Nevertheless, we identified patterns of physiological properties of transplanted cells that support our immunohistochemical analyses. Two to three months after transplantation, the neurons exhibit mature firing properties and morphologies. Most have short AP durations and large and fast afterhyperpolarizations after each action potential, properties that are usually indicative of GABAergic interneurons in the hippocampus (Lacaille and Williams, 1990; Sik et al., 1995; Jonas et al., 2004).

Approximately 50% of the cells exhibit I_h current, and ∼30% show rebound action potentials, an indication of the presence of hyperpolarization-activated ion channels that are often found in pyramidal neurons and hippocampal GABAergic interneurons (Maccaferri and McBain, 1996; Robinson and Siegelbaum, 2003). I_h current is involved in pacemaking activities of the hippocampus (Robinson and Siegelbaum, 2003) and is implicated in regulating neuronal integration by enhancing temporal precision of coincidence detection in the hippocampus (Pavlov et al., 2011). In agreement with our findings, a previous study found that ES cell-derived neurons exhibit I_h currents after transplantation into adult rodents with pilocarpine-induced TLE (Ruschenschmidt et al., 2005).
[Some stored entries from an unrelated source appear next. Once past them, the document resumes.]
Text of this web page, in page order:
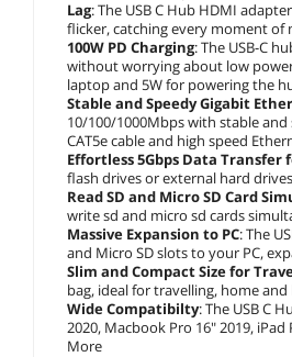
Lag: The USB C Hub HDMI
flicker, catching every moment of
100W PD Charging: The USB-C
without worrying about low power
laptop and 5W for powering the
Stable and Speedy Gigabit
10/100/1000Mbps with stable
CAT5e cable and high speed
Effortless 5Gbps Data Transfer
flash drives or external hard
Read SD and Micro SD Card
write sd and micro sd cards
Massive Expansion to PC: The
and Micro SD slots to your PC,
Slim and Compact Size for
bag, ideal for travelling, home
Wide Compatibilty: The USB C
2020, Macbook Pro 16" 2019, iPad
More
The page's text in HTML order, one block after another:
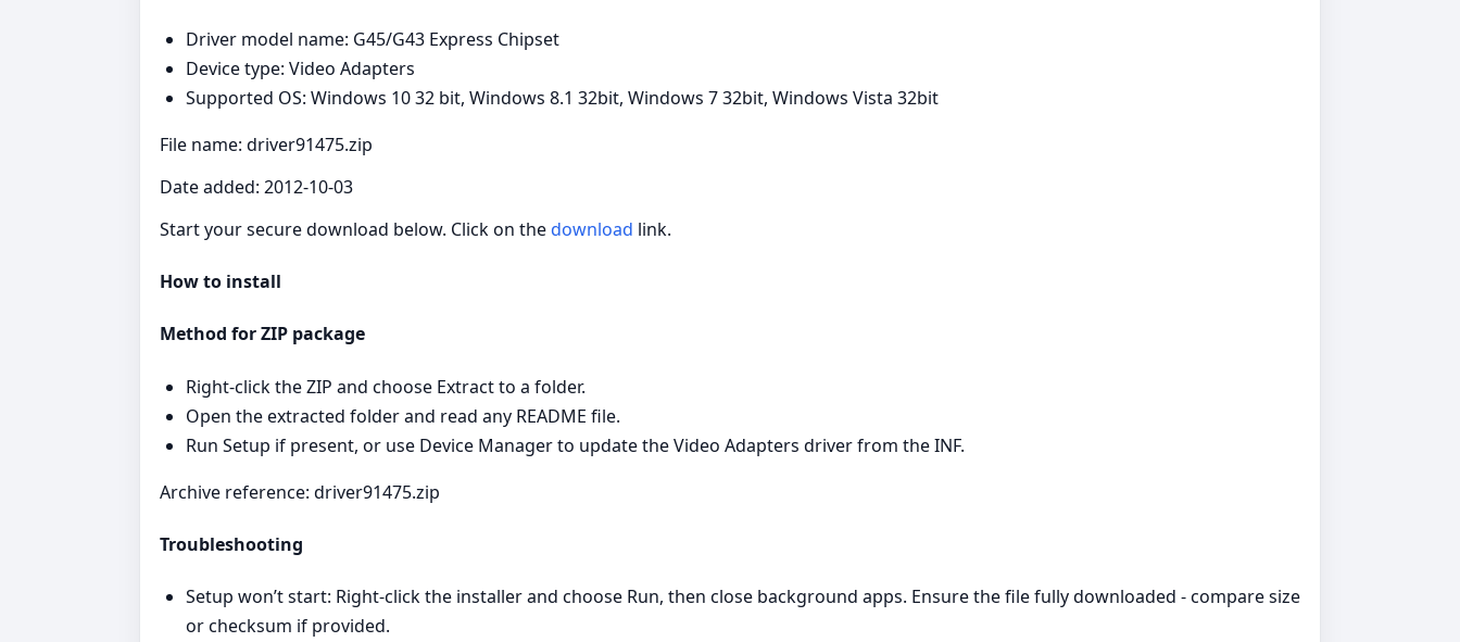
Driver model name: G45/G43 Express Chipset
Device type: Video Adapters
Supported OS: Windows 10 32 bit, Windows 8.1 32bit, Windows 7 32bit, Windows Vista 32bit
File name: driver91475.zip
Date added: 2012-10-03
Start your secure download below. Click on thedownload link.
How to install
Method for ZIP package
Right‑click the ZIP and choose Extract to a folder.
Open the extracted folder and read any README file.
Run Setup if present, or use Device Manager to update the Video Adapters driver from the INF.
Archive reference: driver91475.zip
Troubleshooting
Setup won’t start: Right‑click the installer and choose Run, then close background apps. Ensure the file fully downloaded - compare size
or checksum if provided.
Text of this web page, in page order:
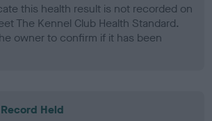
this health result is not recorded on
The Kennel Club Health Standard.
owner to confirm if it has been
Held

Although stem cell transplantation has been considered as a mechanism for drug delivery in epilepsy, to achieve activity-dependent control of seizures, it is necessary for the transplanted neurons to form functional synapses with neurons in the host brain. Transplanted neural progenitors derived from the MGE, an embryonic region of the forebrain that generates GABAergic interneurons, were shown to establish electrophysiological synaptic contacts (Baraban et al., 2009; Calcagnotto et al., 2010; Zipancic et al., 2010). To evaluate the extent of functional integration of ESNP-derived neurons in the mouse pilocarpine model, we conducted voltage-clamp recordings. Our results showing that transplanted neurons receive excitatory synaptic connections suggest that the ESNPs functionally integrated into the epileptic circuits of the host brains. Furthermore, our single-cell electrophysiological studies suggest that the ESNP-derived neurons express functional ion channels capable of generating interneuron-like firing properties. Comparisons between the electrophysiological properties exhibited by transplanted ESNP-derived neurons in mice with TLE versus endogenous somatostatin-expressing interneurons in the hilus of adult GIN mice without TLE showed that the transplanted neurons have relatively fewer and smaller EPSCs. These data suggest that at the time of the recordings, the transplanted cells may still be forming synaptic connections with the host brain.

Summary and conclusions

We have shown in adult mice with TLE that transplanted ESNPs differentiate into GABAergic interneurons and functionally integrate into the hilus of the dentate gyrus. The results support a model that these progenitors may be particularly well suited for neural repair in severe drug-resistant forms of temporal lobe epilepsy. Additional studies to determine the functional outcomes of ESNP-derived GABAergic interneurons on seizures, sclerosis, inflammation, and cognition would address important gaps in our understanding of the potential for cell-based therapies for treating intractable forms of human temporal lobe epilepsy.